---------- Exercise inputs

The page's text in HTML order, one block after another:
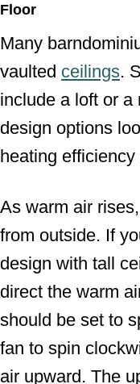
Floor
Many
vaulted ceilings.
include a loft or a
design options
heating
As warm air
from outside. If
design with tall
direct the warm
should be set to
fan to spin
air upward. The
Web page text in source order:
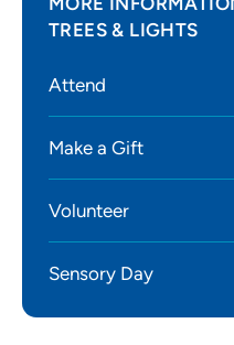
TREES & LIGHTS
Attend
Make a Gift
Volunteer
Sensory Day
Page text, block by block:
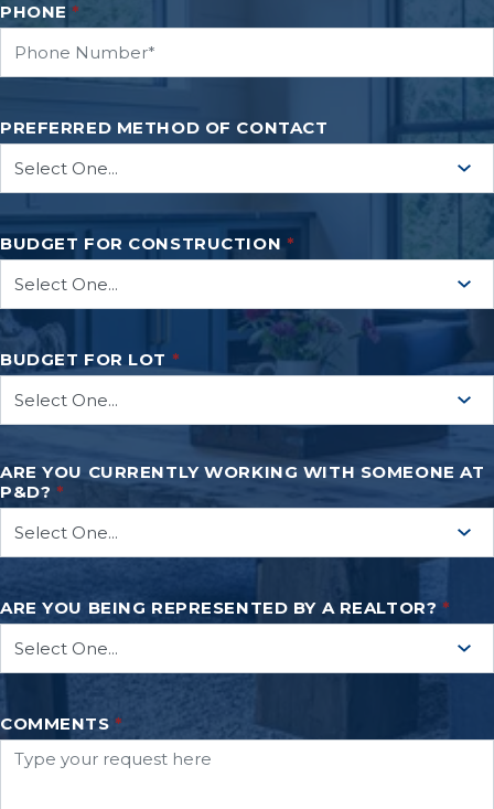
PHONE *
PREFERRED METHOD OF CONTACT
BUDGET FOR CONSTRUCTION *
BUDGET FOR LOT *
ARE YOU CURRENTLY WORKING WITH SOMEONE AT
P&D? *
ARE YOU BEING REPRESENTED BY A REALTOR? *
COMMENTS *

--------------------

• About this exercise:
Transcribe exactly, and only, the lines from the one containing "Web page text" through the last line of the records above, both included; leave out the pictures.

• Answer for the task:
Web page text in source order:
TREES & LIGHTS
Attend
Make a Gift
Volunteer
Sensory Day
Page text, block by block:
PHONE *
PREFERRED METHOD OF CONTACT
BUDGET FOR CONSTRUCTION *
BUDGET FOR LOT *
ARE YOU CURRENTLY WORKING WITH SOMEONE AT
P&D? *
ARE YOU BEING REPRESENTED BY A REALTOR? *
COMMENTS *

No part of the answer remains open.